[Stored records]

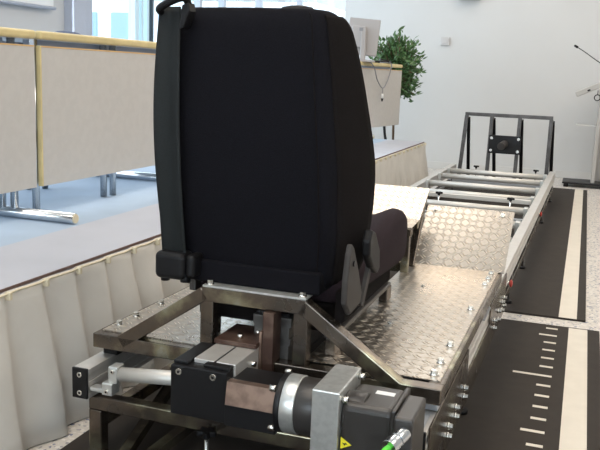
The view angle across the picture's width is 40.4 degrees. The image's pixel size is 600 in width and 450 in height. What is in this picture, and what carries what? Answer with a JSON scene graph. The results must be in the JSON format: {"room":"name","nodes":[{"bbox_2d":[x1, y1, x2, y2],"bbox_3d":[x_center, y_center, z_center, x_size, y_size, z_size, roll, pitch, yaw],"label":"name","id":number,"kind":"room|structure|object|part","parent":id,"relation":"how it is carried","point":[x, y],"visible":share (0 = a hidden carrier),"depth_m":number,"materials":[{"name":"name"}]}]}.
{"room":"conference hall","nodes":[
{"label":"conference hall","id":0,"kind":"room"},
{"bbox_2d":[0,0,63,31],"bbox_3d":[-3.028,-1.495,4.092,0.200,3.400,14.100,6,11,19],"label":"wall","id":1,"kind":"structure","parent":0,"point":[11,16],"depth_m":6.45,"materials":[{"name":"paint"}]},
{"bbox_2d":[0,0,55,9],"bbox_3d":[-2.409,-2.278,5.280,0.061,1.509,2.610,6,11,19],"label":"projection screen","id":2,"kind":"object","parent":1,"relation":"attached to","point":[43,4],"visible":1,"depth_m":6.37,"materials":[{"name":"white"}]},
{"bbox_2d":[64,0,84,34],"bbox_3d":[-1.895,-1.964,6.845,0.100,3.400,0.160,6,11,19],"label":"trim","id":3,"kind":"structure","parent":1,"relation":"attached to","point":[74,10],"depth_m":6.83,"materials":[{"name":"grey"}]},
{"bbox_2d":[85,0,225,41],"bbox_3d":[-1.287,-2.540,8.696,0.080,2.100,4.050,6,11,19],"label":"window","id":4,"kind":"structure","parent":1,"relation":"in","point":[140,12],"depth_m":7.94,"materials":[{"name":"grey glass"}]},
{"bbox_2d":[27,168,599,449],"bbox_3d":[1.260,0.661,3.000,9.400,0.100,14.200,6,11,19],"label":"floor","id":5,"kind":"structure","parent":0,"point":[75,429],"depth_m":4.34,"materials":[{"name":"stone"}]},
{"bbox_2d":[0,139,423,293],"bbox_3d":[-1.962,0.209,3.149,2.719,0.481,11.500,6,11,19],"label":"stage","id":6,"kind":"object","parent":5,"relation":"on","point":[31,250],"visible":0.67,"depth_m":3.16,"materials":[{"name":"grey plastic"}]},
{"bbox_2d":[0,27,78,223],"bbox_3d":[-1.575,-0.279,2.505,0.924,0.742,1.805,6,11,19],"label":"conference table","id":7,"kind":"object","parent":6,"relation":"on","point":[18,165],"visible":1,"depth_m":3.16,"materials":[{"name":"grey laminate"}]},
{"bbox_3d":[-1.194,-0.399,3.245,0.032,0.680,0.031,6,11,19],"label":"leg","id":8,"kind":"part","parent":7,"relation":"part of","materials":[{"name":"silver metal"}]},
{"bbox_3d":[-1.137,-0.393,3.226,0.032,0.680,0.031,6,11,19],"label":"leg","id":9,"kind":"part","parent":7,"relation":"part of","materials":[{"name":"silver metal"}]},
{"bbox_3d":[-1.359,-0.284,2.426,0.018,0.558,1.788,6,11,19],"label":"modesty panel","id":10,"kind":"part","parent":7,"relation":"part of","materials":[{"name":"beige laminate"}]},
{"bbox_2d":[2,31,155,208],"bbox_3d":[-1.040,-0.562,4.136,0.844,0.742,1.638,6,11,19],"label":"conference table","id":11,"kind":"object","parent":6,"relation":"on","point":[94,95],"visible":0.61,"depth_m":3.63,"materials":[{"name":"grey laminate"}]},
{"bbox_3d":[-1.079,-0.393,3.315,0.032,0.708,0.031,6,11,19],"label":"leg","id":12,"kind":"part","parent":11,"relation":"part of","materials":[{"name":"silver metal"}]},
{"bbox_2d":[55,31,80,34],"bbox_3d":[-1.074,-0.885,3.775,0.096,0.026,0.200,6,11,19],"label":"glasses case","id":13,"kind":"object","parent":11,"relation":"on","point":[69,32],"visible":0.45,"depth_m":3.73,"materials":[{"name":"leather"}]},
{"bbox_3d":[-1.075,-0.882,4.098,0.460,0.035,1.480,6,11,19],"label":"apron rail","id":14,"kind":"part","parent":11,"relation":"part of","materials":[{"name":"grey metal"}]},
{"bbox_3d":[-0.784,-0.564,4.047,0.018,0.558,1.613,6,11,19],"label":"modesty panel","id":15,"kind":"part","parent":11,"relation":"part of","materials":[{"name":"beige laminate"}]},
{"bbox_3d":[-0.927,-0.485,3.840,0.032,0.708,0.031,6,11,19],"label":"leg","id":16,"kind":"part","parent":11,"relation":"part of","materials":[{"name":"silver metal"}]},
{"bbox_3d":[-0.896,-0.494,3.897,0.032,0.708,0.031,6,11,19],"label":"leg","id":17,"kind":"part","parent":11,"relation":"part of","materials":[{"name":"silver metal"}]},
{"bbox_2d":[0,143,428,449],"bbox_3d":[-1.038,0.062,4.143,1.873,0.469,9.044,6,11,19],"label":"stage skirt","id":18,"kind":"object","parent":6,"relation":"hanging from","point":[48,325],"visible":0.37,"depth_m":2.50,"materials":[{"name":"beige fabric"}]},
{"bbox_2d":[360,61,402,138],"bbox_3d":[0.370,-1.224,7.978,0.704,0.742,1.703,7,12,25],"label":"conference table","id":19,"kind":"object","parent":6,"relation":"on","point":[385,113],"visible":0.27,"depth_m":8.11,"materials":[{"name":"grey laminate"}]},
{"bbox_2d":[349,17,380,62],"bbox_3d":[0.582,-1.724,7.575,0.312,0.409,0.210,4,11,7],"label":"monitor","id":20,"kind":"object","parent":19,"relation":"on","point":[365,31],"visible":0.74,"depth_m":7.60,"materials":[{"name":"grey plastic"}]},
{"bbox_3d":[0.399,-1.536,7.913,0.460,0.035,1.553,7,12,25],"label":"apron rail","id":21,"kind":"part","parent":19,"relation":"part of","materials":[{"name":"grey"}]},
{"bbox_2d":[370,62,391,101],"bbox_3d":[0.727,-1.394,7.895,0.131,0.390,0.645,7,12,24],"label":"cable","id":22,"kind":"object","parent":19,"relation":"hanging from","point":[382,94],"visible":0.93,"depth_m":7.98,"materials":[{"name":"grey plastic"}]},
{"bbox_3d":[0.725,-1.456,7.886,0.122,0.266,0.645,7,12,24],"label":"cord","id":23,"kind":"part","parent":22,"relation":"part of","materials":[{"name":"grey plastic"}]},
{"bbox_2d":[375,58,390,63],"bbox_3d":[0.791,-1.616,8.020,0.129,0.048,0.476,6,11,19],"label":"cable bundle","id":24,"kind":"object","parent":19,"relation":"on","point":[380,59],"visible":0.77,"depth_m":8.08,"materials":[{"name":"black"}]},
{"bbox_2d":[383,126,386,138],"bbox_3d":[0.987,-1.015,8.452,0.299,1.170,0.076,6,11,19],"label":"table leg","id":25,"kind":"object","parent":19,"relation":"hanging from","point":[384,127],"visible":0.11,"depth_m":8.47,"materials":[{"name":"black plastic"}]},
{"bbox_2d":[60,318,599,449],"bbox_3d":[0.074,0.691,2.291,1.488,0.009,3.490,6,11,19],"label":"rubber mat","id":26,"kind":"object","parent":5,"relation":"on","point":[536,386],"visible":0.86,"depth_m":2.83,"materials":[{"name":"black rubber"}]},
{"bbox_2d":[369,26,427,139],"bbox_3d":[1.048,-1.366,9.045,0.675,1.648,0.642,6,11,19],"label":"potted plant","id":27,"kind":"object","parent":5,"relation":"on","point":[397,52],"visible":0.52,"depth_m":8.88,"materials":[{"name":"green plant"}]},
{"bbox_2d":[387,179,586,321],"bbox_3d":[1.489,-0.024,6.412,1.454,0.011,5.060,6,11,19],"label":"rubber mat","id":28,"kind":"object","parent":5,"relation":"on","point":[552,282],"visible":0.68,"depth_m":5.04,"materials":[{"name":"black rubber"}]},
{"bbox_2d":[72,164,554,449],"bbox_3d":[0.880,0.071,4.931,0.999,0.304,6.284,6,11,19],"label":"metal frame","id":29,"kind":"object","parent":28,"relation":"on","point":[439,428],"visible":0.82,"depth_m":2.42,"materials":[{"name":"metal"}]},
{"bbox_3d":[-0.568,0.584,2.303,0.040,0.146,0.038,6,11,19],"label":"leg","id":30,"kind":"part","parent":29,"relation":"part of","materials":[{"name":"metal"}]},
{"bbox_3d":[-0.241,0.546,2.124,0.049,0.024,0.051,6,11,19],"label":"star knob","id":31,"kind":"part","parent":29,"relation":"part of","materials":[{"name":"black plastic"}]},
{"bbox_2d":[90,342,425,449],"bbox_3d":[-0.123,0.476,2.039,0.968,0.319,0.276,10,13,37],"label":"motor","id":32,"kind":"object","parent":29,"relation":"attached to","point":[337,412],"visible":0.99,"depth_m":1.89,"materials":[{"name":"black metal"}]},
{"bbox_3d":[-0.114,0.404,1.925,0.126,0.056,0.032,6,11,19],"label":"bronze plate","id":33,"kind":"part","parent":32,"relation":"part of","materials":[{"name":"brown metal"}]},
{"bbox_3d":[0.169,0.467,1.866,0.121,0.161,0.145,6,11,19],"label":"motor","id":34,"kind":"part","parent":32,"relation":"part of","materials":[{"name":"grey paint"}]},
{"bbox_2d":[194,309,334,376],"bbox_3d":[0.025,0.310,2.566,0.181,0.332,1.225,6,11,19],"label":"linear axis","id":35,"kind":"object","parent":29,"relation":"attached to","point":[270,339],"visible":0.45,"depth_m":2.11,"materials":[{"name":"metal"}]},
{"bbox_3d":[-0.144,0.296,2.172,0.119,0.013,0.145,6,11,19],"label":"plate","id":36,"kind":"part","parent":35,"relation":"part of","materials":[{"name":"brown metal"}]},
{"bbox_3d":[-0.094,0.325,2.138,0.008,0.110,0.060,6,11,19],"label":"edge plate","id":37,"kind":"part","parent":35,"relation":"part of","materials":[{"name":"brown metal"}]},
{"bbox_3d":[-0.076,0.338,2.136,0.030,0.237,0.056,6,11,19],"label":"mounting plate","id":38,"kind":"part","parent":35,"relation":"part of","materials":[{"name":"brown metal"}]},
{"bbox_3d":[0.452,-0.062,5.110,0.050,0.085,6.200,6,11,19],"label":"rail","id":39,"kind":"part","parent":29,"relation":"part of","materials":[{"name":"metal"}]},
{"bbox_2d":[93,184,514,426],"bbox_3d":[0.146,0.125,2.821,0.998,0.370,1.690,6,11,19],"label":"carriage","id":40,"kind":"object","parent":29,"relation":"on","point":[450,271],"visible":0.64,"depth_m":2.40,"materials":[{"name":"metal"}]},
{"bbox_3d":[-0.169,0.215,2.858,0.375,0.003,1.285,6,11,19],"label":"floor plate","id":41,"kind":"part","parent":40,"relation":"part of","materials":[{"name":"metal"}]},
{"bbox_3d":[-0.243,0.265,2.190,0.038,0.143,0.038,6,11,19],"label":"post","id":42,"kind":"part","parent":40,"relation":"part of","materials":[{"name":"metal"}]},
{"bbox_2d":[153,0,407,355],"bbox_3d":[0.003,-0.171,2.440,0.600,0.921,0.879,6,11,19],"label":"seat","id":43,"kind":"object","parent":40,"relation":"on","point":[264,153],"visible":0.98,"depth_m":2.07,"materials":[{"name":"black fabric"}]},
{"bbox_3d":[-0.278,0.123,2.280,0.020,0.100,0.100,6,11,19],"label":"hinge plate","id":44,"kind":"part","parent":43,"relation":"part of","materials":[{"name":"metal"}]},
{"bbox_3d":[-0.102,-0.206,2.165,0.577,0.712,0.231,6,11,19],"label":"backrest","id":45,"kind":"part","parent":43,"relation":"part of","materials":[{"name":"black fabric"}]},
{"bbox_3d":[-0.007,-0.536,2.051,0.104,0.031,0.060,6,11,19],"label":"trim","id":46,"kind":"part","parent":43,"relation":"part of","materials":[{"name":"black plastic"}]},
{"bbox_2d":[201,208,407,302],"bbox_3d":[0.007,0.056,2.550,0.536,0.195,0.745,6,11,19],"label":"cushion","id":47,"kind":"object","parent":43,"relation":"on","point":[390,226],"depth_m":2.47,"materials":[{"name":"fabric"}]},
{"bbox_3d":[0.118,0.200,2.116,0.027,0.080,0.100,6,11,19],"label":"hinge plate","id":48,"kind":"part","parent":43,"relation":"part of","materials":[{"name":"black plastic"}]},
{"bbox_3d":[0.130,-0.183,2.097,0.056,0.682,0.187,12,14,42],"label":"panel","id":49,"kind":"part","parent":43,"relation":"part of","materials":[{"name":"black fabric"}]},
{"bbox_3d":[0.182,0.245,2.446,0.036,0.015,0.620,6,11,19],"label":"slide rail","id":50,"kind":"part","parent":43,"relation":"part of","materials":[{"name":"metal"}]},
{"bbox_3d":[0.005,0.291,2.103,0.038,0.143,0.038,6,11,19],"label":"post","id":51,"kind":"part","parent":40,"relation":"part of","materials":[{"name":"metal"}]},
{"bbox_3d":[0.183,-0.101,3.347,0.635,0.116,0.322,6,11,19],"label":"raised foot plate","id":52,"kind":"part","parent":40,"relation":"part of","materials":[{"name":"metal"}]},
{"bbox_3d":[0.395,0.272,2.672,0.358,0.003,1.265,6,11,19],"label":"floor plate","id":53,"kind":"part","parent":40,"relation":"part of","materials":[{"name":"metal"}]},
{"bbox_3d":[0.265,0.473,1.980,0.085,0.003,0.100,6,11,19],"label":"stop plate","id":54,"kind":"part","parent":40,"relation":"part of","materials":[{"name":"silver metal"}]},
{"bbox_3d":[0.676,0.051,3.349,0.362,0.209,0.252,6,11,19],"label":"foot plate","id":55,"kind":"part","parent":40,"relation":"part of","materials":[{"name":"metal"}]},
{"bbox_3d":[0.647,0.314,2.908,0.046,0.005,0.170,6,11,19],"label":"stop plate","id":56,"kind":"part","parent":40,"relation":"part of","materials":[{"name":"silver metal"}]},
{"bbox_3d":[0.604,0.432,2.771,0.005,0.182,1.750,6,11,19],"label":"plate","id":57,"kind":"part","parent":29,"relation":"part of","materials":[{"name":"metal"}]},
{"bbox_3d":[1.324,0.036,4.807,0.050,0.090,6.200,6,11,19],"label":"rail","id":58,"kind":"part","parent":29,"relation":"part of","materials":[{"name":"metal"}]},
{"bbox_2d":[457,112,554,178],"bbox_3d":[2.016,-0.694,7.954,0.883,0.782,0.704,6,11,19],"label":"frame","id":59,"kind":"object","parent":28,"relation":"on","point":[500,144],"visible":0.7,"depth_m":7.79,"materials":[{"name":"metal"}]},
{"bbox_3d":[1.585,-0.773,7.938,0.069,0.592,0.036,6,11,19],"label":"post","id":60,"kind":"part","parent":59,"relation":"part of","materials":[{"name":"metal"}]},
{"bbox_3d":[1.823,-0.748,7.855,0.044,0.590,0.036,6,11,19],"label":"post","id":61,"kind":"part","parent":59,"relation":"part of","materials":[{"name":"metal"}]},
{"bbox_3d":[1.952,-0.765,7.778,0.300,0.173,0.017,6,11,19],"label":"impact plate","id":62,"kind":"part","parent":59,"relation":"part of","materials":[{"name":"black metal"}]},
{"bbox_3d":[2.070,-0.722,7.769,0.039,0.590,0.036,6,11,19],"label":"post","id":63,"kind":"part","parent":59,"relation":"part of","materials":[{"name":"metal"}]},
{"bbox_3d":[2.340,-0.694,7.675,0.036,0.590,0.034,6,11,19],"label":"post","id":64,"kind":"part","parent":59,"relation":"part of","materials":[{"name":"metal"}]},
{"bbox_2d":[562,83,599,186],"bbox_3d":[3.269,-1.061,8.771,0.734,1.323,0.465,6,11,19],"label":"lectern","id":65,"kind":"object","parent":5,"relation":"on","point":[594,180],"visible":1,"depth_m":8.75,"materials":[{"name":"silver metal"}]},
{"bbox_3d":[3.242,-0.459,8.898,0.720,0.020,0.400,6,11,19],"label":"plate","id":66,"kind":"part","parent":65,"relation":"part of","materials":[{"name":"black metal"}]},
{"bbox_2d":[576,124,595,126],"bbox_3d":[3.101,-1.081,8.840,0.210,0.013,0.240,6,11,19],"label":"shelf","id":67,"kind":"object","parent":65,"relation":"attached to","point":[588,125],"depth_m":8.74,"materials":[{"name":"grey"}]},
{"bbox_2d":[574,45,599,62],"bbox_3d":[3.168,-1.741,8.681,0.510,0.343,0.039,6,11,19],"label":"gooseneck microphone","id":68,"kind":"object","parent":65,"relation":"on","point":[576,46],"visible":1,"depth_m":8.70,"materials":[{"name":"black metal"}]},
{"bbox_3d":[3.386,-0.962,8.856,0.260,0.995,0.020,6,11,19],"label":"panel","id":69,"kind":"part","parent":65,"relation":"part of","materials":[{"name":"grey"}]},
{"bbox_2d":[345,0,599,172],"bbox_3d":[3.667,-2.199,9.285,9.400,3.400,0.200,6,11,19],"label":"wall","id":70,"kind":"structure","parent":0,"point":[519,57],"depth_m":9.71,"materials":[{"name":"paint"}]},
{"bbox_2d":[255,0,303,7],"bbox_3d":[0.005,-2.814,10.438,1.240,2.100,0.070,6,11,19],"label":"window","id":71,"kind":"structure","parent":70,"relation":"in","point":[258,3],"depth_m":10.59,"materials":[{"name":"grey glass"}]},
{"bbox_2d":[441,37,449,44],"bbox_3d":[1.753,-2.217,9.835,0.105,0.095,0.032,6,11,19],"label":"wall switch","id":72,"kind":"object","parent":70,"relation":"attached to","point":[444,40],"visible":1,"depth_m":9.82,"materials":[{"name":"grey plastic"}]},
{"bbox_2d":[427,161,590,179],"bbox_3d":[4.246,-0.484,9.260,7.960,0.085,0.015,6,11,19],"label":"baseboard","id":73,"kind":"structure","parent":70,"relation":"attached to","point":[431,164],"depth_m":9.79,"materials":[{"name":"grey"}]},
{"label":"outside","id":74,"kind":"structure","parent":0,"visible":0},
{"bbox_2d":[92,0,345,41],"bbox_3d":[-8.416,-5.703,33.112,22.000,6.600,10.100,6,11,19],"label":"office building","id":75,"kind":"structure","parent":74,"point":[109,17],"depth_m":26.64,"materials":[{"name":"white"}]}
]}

==

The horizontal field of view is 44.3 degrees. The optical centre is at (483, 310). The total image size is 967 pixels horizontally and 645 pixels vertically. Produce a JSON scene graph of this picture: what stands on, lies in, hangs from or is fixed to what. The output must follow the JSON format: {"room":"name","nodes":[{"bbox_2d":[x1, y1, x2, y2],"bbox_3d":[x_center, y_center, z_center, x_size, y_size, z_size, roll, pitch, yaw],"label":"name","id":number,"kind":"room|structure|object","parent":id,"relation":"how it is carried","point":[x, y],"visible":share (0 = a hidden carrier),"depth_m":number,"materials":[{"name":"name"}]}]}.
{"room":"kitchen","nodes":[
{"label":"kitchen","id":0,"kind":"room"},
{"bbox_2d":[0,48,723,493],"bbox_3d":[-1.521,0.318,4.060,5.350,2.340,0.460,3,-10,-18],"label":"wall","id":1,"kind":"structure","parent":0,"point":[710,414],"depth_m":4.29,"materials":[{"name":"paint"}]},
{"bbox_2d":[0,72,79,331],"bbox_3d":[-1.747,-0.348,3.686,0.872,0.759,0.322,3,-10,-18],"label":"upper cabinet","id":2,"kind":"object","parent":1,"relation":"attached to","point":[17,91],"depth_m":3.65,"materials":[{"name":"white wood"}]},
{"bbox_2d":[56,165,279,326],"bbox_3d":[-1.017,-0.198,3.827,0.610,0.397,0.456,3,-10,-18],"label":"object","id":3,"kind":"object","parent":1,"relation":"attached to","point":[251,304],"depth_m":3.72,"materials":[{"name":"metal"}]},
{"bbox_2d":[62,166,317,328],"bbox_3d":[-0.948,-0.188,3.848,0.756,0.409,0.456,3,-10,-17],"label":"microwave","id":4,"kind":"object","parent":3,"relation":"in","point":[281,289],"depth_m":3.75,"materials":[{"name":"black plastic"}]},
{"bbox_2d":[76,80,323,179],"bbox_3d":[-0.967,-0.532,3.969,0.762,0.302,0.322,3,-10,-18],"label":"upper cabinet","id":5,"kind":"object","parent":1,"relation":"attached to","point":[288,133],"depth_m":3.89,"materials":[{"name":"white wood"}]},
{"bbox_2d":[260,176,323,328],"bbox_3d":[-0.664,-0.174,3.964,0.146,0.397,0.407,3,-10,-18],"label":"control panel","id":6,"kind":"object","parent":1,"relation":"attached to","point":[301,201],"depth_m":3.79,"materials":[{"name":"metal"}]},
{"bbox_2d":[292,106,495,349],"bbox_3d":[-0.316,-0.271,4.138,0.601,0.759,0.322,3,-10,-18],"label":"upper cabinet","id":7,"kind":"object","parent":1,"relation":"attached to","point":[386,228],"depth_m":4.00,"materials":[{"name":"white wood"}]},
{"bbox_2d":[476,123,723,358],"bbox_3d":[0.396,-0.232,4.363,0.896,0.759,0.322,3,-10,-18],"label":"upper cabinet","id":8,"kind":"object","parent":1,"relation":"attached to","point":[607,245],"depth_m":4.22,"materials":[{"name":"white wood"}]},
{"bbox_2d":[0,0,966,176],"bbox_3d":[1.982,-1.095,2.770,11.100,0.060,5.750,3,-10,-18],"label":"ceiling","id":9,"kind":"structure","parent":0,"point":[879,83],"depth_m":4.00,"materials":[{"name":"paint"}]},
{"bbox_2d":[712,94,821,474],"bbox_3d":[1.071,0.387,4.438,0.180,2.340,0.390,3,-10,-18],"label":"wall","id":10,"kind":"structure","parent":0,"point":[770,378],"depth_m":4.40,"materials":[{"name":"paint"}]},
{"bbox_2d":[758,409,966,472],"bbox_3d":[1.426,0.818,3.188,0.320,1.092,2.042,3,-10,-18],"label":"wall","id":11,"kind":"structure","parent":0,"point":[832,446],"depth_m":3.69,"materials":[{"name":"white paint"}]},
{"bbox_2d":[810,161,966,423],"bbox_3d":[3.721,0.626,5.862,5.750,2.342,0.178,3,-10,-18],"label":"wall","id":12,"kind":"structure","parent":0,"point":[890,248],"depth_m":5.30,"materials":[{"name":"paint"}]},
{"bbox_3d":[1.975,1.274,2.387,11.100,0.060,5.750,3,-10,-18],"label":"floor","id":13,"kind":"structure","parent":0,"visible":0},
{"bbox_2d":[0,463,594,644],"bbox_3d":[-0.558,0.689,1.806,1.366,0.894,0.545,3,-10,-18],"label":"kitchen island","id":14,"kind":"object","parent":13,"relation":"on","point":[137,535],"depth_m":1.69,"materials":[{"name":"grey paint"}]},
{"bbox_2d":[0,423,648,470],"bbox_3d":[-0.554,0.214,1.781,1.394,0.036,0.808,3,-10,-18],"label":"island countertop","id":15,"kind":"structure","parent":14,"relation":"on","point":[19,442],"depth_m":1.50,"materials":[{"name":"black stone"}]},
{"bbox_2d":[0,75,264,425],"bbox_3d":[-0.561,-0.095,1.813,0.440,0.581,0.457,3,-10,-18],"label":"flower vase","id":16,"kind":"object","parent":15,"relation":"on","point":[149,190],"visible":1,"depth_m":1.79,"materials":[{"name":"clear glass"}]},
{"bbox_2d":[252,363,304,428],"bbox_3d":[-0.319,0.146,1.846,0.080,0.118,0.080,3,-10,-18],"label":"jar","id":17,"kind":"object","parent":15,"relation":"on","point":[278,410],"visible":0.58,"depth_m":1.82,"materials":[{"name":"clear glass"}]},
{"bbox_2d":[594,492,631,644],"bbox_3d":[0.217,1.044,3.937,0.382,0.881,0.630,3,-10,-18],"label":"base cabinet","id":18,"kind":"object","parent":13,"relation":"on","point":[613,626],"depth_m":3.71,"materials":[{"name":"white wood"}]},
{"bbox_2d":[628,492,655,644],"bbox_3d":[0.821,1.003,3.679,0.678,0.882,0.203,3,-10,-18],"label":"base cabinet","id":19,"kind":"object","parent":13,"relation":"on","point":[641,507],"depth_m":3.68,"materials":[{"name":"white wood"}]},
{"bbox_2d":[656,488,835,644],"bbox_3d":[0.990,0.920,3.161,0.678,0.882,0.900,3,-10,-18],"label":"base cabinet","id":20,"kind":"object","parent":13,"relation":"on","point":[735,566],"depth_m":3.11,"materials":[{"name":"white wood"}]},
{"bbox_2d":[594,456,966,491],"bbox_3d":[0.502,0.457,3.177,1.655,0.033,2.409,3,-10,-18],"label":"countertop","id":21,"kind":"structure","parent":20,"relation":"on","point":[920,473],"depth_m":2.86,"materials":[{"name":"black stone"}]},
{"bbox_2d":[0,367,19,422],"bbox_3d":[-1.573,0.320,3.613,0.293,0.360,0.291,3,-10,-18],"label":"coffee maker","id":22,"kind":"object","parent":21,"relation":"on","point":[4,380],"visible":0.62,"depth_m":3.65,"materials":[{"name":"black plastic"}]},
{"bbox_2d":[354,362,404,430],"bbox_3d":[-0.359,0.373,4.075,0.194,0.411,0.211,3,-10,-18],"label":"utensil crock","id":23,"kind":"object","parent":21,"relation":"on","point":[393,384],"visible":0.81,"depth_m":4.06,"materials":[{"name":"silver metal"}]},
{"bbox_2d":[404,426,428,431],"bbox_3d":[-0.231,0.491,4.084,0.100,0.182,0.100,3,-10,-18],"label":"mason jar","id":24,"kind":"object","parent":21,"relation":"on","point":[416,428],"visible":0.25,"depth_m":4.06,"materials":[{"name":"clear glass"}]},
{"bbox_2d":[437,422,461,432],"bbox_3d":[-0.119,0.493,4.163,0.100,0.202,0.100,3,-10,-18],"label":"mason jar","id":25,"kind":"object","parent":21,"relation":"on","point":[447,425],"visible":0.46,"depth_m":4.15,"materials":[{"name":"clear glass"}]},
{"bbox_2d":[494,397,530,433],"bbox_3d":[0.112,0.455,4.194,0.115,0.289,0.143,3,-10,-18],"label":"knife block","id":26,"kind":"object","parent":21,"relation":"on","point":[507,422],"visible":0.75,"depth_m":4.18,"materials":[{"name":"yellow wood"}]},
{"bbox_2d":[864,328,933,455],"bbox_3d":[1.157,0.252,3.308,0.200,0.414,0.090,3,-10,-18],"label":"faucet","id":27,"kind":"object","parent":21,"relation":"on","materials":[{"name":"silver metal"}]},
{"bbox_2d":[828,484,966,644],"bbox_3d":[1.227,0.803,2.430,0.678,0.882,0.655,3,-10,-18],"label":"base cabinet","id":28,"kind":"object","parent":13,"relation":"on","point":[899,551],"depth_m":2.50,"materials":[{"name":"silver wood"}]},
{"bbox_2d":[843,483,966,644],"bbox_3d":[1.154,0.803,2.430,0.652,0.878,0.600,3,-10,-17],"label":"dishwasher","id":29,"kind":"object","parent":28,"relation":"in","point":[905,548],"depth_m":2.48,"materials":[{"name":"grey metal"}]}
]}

(TASK PROMPT)
Say how many lines of the data hold the string "stage", with no other words in your reply.

(RESPONSE TO THIS TASK)
2